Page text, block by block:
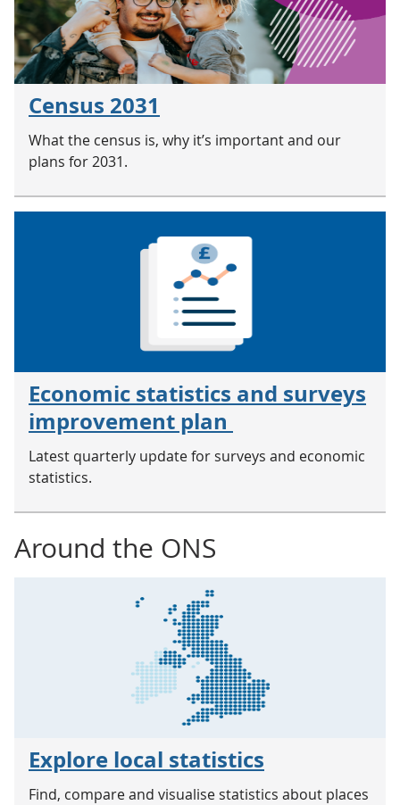
Census 2031
What the census is, why it’s important and our
plans for 2031.
Economic statistics and surveys
improvement plan
Latest quarterly update for surveys and economic
statistics.
Around the ONS
Explore local statistics
Find, compare and visualise statistics about places
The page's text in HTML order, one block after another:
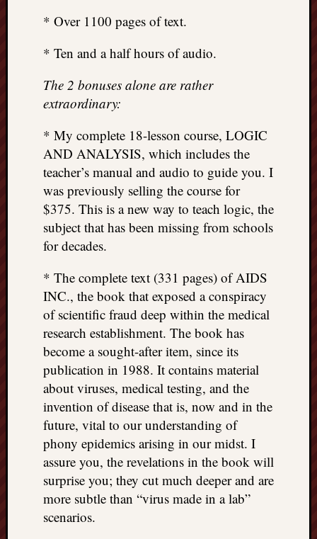
* Over 1100 pages of text.
* Ten and a half hours of audio.
The 2 bonuses alone are rather
extraordinary:
* My complete 18-lesson course, LOGIC
AND ANALYSIS, which includes the
teacher’s manual and audio to guide you. I
was previously selling the course for
$375. This is a new way to teach logic, the
subject that has been missing from schools
for decades.
* The complete text (331 pages) of AIDS
INC., the book that exposed a conspiracy
of scientific fraud deep within the medical
research establishment. The book has
become a sought-after item, since its
publication in 1988. It contains material
about viruses, medical testing, and the
invention of disease that is, now and in the
future, vital to our understanding of
phony epidemics arising in our midst. I
assure you, the revelations in the book will
surprise you; they cut much deeper and are
more subtle than “virus made in a lab”
scenarios.
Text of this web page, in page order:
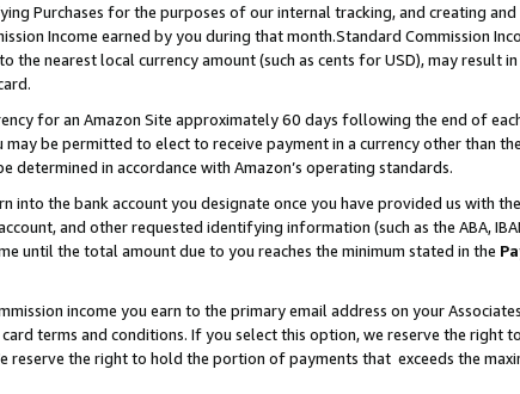
Purchases for the purposes of our internal tracking, and creating and
Income earned by you during that month.Standard Commission
the nearest local currency amount (such as cents for USD), may result
for an Amazon Site approximately 60 days following the end of
be permitted to elect to receive payment in a currency other than
in accordance with Amazon’s operating standards.
into the bank account you designate once you have provided us with
and other requested identifying information (such as the ABA,
until the total amount due to you reaches the minimum stated in the
income you earn to the primary email address on your
terms and conditions. If you select this option, we reserve the right
reserve the right to hold the portion of payments that exceeds the
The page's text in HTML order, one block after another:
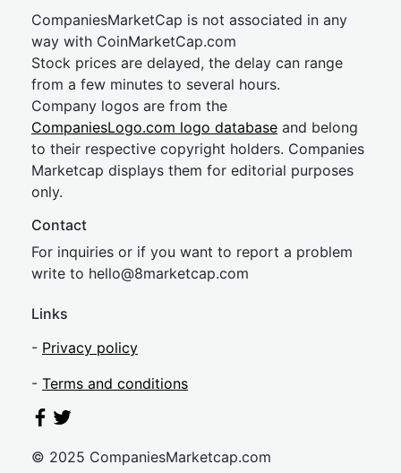
CompaniesMarketCap is not associated in any
way with CoinMarketCap.com
Stock prices are delayed, the delay can range
from a few minutes to several hours.
Company logos are from the
CompaniesLogo.com logo database and belong
to their respective copyright holders. Companies
Marketcap displays them for editorial purposes
only.
Contact
For inquiries or if you want to report a problem
write to hello@8marketcap.com
Links
- Privacy policy
- Terms and conditions
© 2025 CompaniesMarketcap.com

▶ **EXERCISE DESCRIPTION**:
Exactly as written, repeat the lines from the beginning of the entries up to and including the line with "the nearest local", but not the pictures.

▶ **WRITTEN REPLY**:
Page text, block by block:
Census 2031
What the census is, why it’s important and our
plans for 2031.
Economic statistics and surveys
improvement plan
Latest quarterly update for surveys and economic
statistics.
Around the ONS
Explore local statistics
Find, compare and visualise statistics about places
The page's text in HTML order, one block after another:
* Over 1100 pages of text.
* Ten and a half hours of audio.
The 2 bonuses alone are rather
extraordinary:
* My complete 18-lesson course, LOGIC
AND ANALYSIS, which includes the
teacher’s manual and audio to guide you. I
was previously selling the course for
$375. This is a new way to teach logic, the
subject that has been missing from schools
for decades.
* The complete text (331 pages) of AIDS
INC., the book that exposed a conspiracy
of scientific fraud deep within the medical
research establishment. The book has
become a sought-after item, since its
publication in 1988. It contains material
about viruses, medical testing, and the
invention of disease that is, now and in the
future, vital to our understanding of
phony epidemics arising in our midst. I
assure you, the revelations in the book will
surprise you; they cut much deeper and are
more subtle than “virus made in a lab”
scenarios.
Text of this web page, in page order:
Purchases for the purposes of our internal tracking, and creating and
Income earned by you during that month.Standard Commission
the nearest local currency amount (such as cents for USD), may result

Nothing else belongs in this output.